#### [Task description]
Would you transcribe the entries below word for word, omitting all images?

#### [Source material]
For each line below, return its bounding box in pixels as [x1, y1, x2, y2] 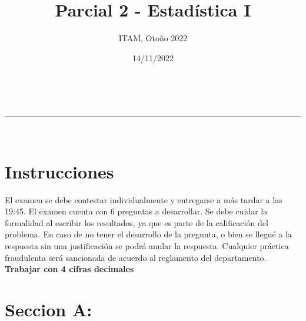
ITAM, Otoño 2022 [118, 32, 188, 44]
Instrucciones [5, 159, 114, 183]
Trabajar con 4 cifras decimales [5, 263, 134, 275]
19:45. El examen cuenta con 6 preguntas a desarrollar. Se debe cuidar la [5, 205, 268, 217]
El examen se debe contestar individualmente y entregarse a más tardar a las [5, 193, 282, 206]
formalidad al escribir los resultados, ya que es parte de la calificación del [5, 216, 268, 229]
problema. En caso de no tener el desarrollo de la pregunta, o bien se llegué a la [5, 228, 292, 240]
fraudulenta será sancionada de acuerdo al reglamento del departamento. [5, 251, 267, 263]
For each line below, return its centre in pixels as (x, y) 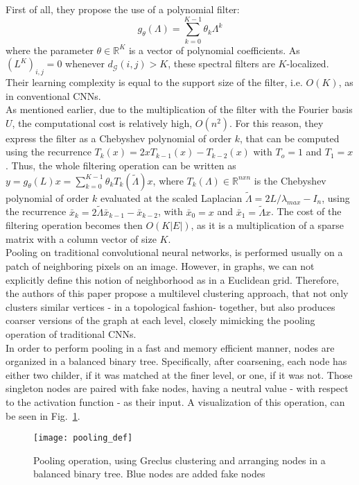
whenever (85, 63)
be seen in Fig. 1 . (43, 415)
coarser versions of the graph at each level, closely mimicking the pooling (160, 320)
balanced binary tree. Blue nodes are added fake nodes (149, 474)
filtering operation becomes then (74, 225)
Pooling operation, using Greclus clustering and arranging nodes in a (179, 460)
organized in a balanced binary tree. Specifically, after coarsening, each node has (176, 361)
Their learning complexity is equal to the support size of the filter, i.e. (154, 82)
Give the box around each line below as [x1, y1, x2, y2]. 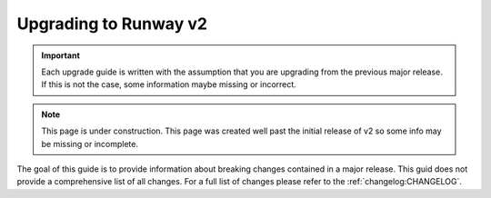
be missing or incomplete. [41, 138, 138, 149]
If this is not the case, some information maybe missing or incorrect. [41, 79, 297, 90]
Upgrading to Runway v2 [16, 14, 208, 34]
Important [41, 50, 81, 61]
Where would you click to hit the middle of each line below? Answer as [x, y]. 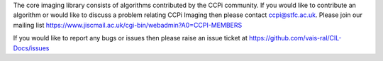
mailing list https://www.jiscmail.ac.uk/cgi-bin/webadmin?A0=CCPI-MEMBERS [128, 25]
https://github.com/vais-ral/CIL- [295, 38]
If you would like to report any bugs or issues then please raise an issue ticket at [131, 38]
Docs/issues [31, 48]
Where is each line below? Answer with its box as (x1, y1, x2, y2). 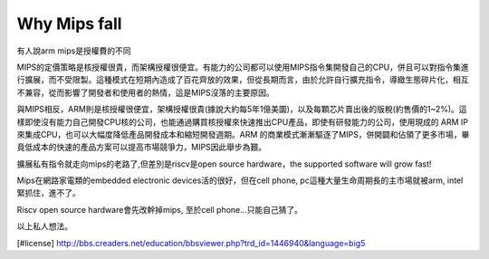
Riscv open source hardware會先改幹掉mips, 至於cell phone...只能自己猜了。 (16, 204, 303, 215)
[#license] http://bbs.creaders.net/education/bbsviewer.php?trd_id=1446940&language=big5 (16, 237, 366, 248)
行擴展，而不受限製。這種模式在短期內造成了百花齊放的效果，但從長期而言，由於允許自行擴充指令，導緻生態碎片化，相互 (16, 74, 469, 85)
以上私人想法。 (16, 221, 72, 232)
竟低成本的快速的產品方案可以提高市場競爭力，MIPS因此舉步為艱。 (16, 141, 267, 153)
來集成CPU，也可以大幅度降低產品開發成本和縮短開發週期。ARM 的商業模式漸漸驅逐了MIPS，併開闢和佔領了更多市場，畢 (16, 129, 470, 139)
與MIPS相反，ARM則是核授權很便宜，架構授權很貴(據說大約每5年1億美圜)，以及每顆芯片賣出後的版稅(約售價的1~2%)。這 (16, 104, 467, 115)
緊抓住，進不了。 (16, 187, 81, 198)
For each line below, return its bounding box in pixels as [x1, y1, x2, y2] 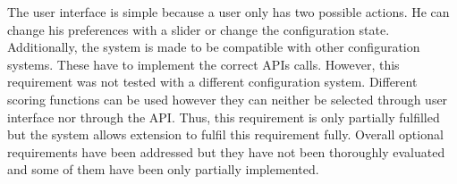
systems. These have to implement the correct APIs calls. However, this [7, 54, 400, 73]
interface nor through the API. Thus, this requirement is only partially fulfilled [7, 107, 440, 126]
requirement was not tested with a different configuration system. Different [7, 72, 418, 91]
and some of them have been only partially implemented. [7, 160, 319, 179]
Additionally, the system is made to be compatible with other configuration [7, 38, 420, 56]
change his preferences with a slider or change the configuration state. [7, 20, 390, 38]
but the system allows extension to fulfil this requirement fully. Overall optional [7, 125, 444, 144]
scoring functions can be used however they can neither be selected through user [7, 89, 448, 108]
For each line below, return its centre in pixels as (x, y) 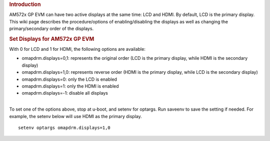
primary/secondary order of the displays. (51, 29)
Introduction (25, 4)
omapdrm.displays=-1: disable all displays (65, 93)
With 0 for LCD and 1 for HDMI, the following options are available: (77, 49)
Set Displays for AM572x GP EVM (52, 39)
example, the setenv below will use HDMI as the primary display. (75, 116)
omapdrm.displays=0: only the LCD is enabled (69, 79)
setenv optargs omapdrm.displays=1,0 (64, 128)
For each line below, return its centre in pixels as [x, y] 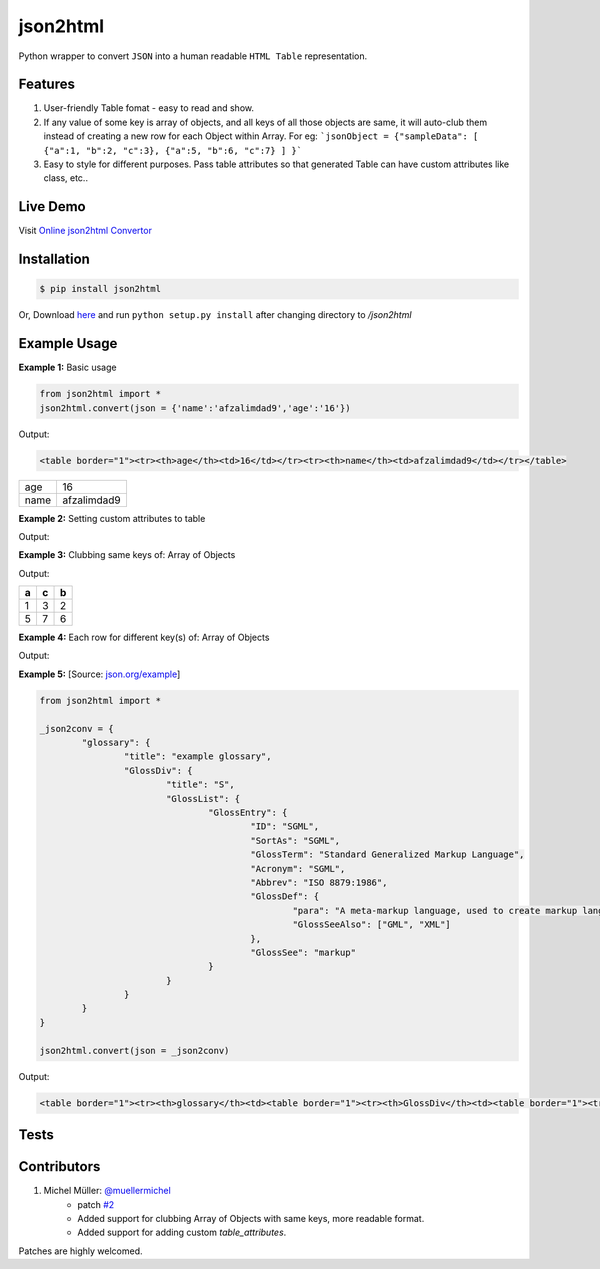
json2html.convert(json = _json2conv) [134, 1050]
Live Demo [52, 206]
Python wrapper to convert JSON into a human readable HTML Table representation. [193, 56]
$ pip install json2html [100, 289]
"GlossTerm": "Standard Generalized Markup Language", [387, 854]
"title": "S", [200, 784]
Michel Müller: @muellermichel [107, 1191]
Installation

#### [Response below]
For each line below, return its bounding box in pixels as [x1, y1, x2, y2] 
ITAM, Otoño 2022 [118, 32, 188, 44]
Instrucciones [5, 159, 114, 183]
Trabajar con 4 cifras decimales [5, 263, 134, 275]
19:45. El examen cuenta con 6 preguntas a desarrollar. Se debe cuidar la [5, 205, 268, 217]
El examen se debe contestar individualmente y entregarse a más tardar a las [5, 193, 282, 206]
formalidad al escribir los resultados, ya que es parte de la calificación del [5, 216, 268, 229]
problema. En caso de no tener el desarrollo de la pregunta, o bien se llegué a la [5, 228, 292, 240]
fraudulenta será sancionada de acuerdo al reglamento del departamento. [5, 251, 267, 263]
For each line below, return its centre in pixels as (x, y) 
whenever (85, 63)
be seen in Fig. 1 . (43, 415)
coarser versions of the graph at each level, closely mimicking the pooling (160, 320)
balanced binary tree. Blue nodes are added fake nodes (149, 474)
filtering operation becomes then (74, 225)
Pooling operation, using Greclus clustering and arranging nodes in a (179, 460)
organized in a balanced binary tree. Specifically, after coarsening, each node has (176, 361)
Their learning complexity is equal to the support size of the filter, i.e. (154, 82)
Give the box around each line below as [x1, y1, x2, y2]. 
be missing or incomplete. [41, 138, 138, 149]
If this is not the case, some information maybe missing or incorrect. [41, 79, 297, 90]
Upgrading to Runway v2 [16, 14, 208, 34]
Important [41, 50, 81, 61]
Where would you click to hit the middle of each line below? Answer as [x, y]. 
mailing list https://www.jiscmail.ac.uk/cgi-bin/webadmin?A0=CCPI-MEMBERS [128, 25]
https://github.com/vais-ral/CIL- [295, 38]
If you would like to report any bugs or issues then please raise an issue ticket at [131, 38]
Docs/issues [31, 48]
Where is each line below? Answer with its box as (x1, y1, x2, y2). 
Riscv open source hardware會先改幹掉mips, 至於cell phone...只能自己猜了。 (16, 204, 303, 215)
[#license] http://bbs.creaders.net/education/bbsviewer.php?trd_id=1446940&language=big5 (16, 237, 366, 248)
行擴展，而不受限製。這種模式在短期內造成了百花齊放的效果，但從長期而言，由於允許自行擴充指令，導緻生態碎片化，相互 (16, 74, 469, 85)
以上私人想法。 (16, 221, 72, 232)
竟低成本的快速的產品方案可以提高市場競爭力，MIPS因此舉步為艱。 (16, 141, 267, 153)
來集成CPU，也可以大幅度降低產品開發成本和縮短開發週期。ARM 的商業模式漸漸驅逐了MIPS，併開闢和佔領了更多市場，畢 (16, 129, 470, 139)
與MIPS相反，ARM則是核授權很便宜，架構授權很貴(據說大約每5年1億美圜)，以及每顆芯片賣出後的版稅(約售價的1~2%)。這 (16, 104, 467, 115)
緊抓住，進不了。 (16, 187, 81, 198)
For each line below, return its bounding box in pixels as [x1, y1, x2, y2] 
systems. These have to implement the correct APIs calls. However, this [7, 54, 400, 73]
interface nor through the API. Thus, this requirement is only partially fulfilled [7, 107, 440, 126]
requirement was not tested with a different configuration system. Different [7, 72, 418, 91]
and some of them have been only partially implemented. [7, 160, 319, 179]
Additionally, the system is made to be compatible with other configuration [7, 38, 420, 56]
change his preferences with a slider or change the configuration state. [7, 20, 390, 38]
but the system allows extension to fulfil this requirement fully. Overall optional [7, 125, 444, 144]
scoring functions can be used however they can neither be selected through user [7, 89, 448, 108]
For each line below, return its centre in pixels as (x, y) 
primary/secondary order of the displays. (51, 29)
Introduction (25, 4)
omapdrm.displays=-1: disable all displays (65, 93)
With 0 for LCD and 1 for HDMI, the following options are available: (77, 49)
Set Displays for AM572x GP EVM (52, 39)
example, the setenv below will use HDMI as the primary display. (75, 116)
omapdrm.displays=0: only the LCD is enabled (69, 79)
setenv optargs omapdrm.displays=1,0 (64, 128)
For each line below, return its centre in pixels as [x, y] 
json2html.convert(json = _json2conv) [134, 1050]
Live Demo [52, 206]
Python wrapper to convert JSON into a human readable HTML Table representation. [193, 56]
$ pip install json2html [100, 289]
"GlossTerm": "Standard Generalized Markup Language", [387, 854]
"title": "S", [200, 784]
Michel Müller: @muellermichel [107, 1191]
Installation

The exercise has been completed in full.